Lebih dari satu kritikus mengidentifikasikan kepadatan dan besarnya bahan pada
karya Kiefer sebagai warisan estetikanya Jackson Pollock”. Dalam tulisan ini,
Cateforis menggabungkan bentuk (menutupi seluruh dinding, warisan estetikanya
Jackson Pollock ) dan bahan-bahan yang Kiefer gunakan.

Bentuk
Semua karya seni memiliki bentuk, apakah itu realistik, abstrak,
representasional atau tidak, terencana atau spontan. Ketika para kritikus
membicarakan masalah bentuk ini, mereka memberikan informasi bagaimana
seniman menunjukkan subject matternya dengan pemilihan medium. Mereka
membicarakan komposisi, aransemen dan konstruksi visual. Unsur formal sebuah
karya bisa berarti titik, garis, bentuk, pencahayaan, warna, tekstur, berat, ruang dan
volume. Unsur-unsur formal ini digunakan mengacu pada prinsip estetik seperti skala,
proporsi, kesatuan, pengulangan, irama, keseimbangan, arah dan tekanan.

Kritikus mendeskripsikan apa yang mereka lihat dalam sebuah karya, apa
yang mereka tahu tentang seniman atau kenapa karya tersebut dibuat. Seperti kritikus
yang mendeskripsikan karya Chihuly (seniman yang berkarya dengan medium kaca),
merasa perlu memaparkan sejarah perkembangan seni kaca (glass art). Kritikus
biasanya tahu banyak tentang seniman yang sedang mereka tulis dan menawarkannya
pada pembaca, terkadang mereka pun melakukan studi pustaka untuk menemukan
informasi eksternal tentang seniman atau pamerannya. Contohnya untuk menyiapkan
wawancara dengan Anselm Kiefer, Walter Januszczak harus berangkat dari lirik
Wagner sampai pemikiran Heidegger, dari Nietzche sampai Jung, dari cerpen Balzac
sampai surat Eusebius dari Caesarea. Informasi tentang karya dan senimannya ini
belum berakhir, tes terakhir bagi kritikus adalah akankah informasi tersebut
membantu atau malah mengganggu pemahaman tentang seni?

Interpretasi
Karya seni memiliki “ke-tentang-an” dan menuntut penafsiran. Seni
selalu membicarakan tentang sesuatu (pernah ditulis Nelson Goodman dalam
Languages of art dan Arthur Danto dalam Transfiguration of the Commonplace).
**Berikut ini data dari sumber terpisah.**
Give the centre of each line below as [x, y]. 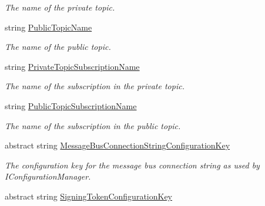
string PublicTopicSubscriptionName [71, 105]
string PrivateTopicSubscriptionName [72, 66]
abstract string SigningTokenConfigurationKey [89, 196]
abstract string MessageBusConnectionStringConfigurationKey [118, 145]
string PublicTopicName [48, 27]
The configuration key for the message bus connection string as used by [132, 165]
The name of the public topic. [58, 47]
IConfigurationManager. [48, 176]
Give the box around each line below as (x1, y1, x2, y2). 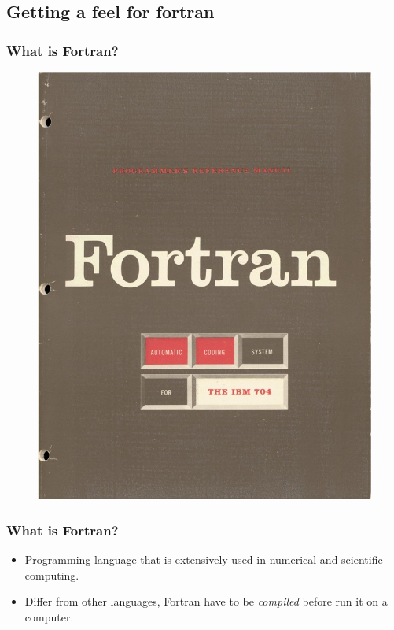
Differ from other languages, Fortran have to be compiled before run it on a (24, 593, 388, 610)
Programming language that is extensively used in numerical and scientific (24, 550, 383, 567)
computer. (24, 608, 74, 624)
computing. (24, 566, 79, 583)

Singkatnya, prinsip ini percaya bahwa sebuah karya seni adalah objek pelampiasan
yang dibuat seseorang dan ini berarti sesuatu. Dengan demikian, tidak seperti pohon
atau batu, karya seni terpanggil untuk ditafsirkan.
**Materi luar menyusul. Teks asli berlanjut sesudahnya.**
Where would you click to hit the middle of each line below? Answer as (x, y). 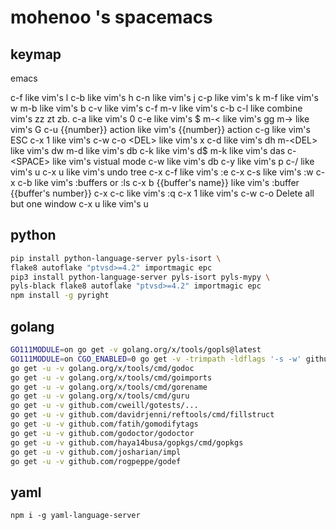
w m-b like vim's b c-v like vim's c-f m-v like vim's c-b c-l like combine (156, 108)
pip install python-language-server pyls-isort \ (116, 258)
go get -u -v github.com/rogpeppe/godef (96, 461)
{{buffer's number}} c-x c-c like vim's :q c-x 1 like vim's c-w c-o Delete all (162, 193)
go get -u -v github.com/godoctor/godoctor (102, 433)
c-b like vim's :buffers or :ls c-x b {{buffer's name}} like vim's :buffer (158, 182)
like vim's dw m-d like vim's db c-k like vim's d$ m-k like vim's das (148, 150)
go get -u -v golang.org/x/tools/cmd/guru (100, 396)

Interpretasi adalah penjelasan yang meyakinkan atau kalimatnya menjadi
“interpretasi adalah penjelasan dan kritikus berusaha untuk meyakinkan”. Karenanya,
penafsiran mereka terkadang keluar dari penjelasan logis. Kritikus menginginkan
pembaca melihat karya seni melalui sudut pandang mereka dan ada banyak cara
kritikus untuk menjelaskan sebuah penafsiran. Dia lebih suka menjelaskannya dengan
meletakkan bukti-bukti yang ditemukan ke dalam bentuk tulisan yang berapi-api dan
memakai macam-macam istilah dengan hati-hati untuk menarik pembaca pada
pemahaman dan tanggapan kritikus. Dalam interpretasinya, kritikus mengandalkan
bukti-bukti baik dari dalam atau luar (dunia seni dan seniman) karya. Mereka
menghadirkan interpretasinya bukan sebagai penjelasan logis tapi karangan yang
meyakinkan. Jadi daya tarik tulisan ada pada bukti-bukti dan bahasa yang digunakan.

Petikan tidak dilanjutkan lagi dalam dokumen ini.